For an in-depth presentation and discussion of HistText’s history, architecture, and broader contribution to field of computational humanities, please refer to our paper (Blouin, Henriot, and Armand 2023).

The complete list of functions is available in the appendix.

2 Set Up

2.1 Installation and configuration

devtools::install_gitlab("enpchina/histtext-r-client", auth_token = "replace with your gitlab token")

Configuration of the package (replace fields with actual server information)

histtext::set_config_file(domain = "https://rapi.enpchina.eu", 
                          user = "user_info", password = "user_info_password")

If successfully configured, the following command will return “OK”

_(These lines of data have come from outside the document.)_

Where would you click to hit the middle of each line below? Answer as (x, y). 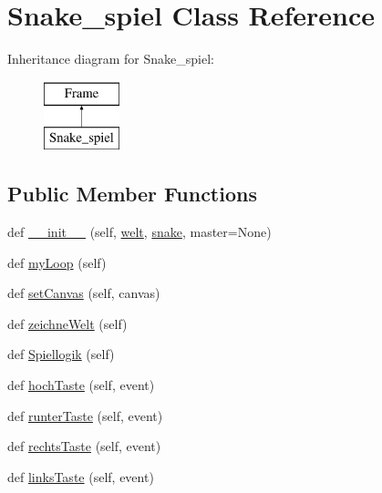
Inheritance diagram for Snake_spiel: (111, 59)
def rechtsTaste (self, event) (84, 446)
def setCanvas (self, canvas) (84, 293)
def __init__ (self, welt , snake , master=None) (139, 232)
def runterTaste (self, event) (85, 415)
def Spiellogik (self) (61, 354)
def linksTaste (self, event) (81, 476)
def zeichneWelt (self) (67, 323)
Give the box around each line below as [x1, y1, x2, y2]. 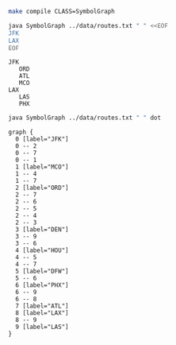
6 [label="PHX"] [15, 281, 69, 289]
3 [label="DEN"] [15, 226, 69, 234]
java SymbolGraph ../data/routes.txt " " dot [8, 114, 161, 122]
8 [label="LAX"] [15, 309, 69, 317]
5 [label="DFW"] [15, 267, 69, 276]
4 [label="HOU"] [15, 246, 69, 254]
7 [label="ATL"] [15, 302, 69, 310]
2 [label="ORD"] [15, 184, 69, 192]
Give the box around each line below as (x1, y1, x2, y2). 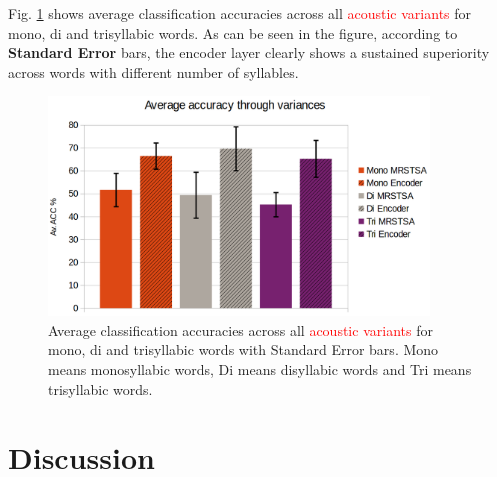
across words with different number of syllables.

histtext::get_server_status()

Now you can upload the library

library(histtext)

2.2 Available Corpora

The function list_corpora serves to list all the corpora available on the Modern China Text Base created by the ENP-China Project. The corpora are stored on a SolR server. Each corpus is labeled with the specific name to be used in the search functions (see below):

histtext::list_corpora()

##  [1] "archives"             "chinajournal-pages"   "csmo-pages"          
##  [4] "dongfangzz"           "elder_workers"        "elder_workers_format"
##  [7] "imh-en"               "imh-zh"               "kmt9k"               
## [10] "ncbras"               "proquest"             "reports-en"          
## [13] "reports-fr"           "scmp-recent"          "shimingru-diary"     
## [16] "shunpao"              "shunpao-revised"      "shunpao-tok"         
## [19] "waiguozaihua"         "wikibio-en"           "wikibio-zh"          
## [22] "zhanggangdiary"

### Brief description

Periodicals:

shunpao: Chinese newspaper Shenbao 申報 (1872-1949): original version from the provider (GetHong)
shunpao-revised: Chinese newspaper Shenbao 申報 (1872-1949): corrected version by the ENP-China project (date formatting, correction of titles mixed up with text, segmentation of extra-long articles)
proquest: English-language periodicals from the ProQuest Chinese Newspapers Collection (CNC)
dongfangzz: Dongfang zazhi 東方雜誌 (1904-1948)
ncbras: Journal of the North China Branch of the Royal Asiatic Society (1858-1948)
chinajournal-pages: The China Journal (1904-1949) (access at page level)
csmo-pages: Chinese Students’ Monthly (1906-1931) (access at page level)
scmp-recent: South China Morning Post (1954-2000) (subset from the ProQuest collection)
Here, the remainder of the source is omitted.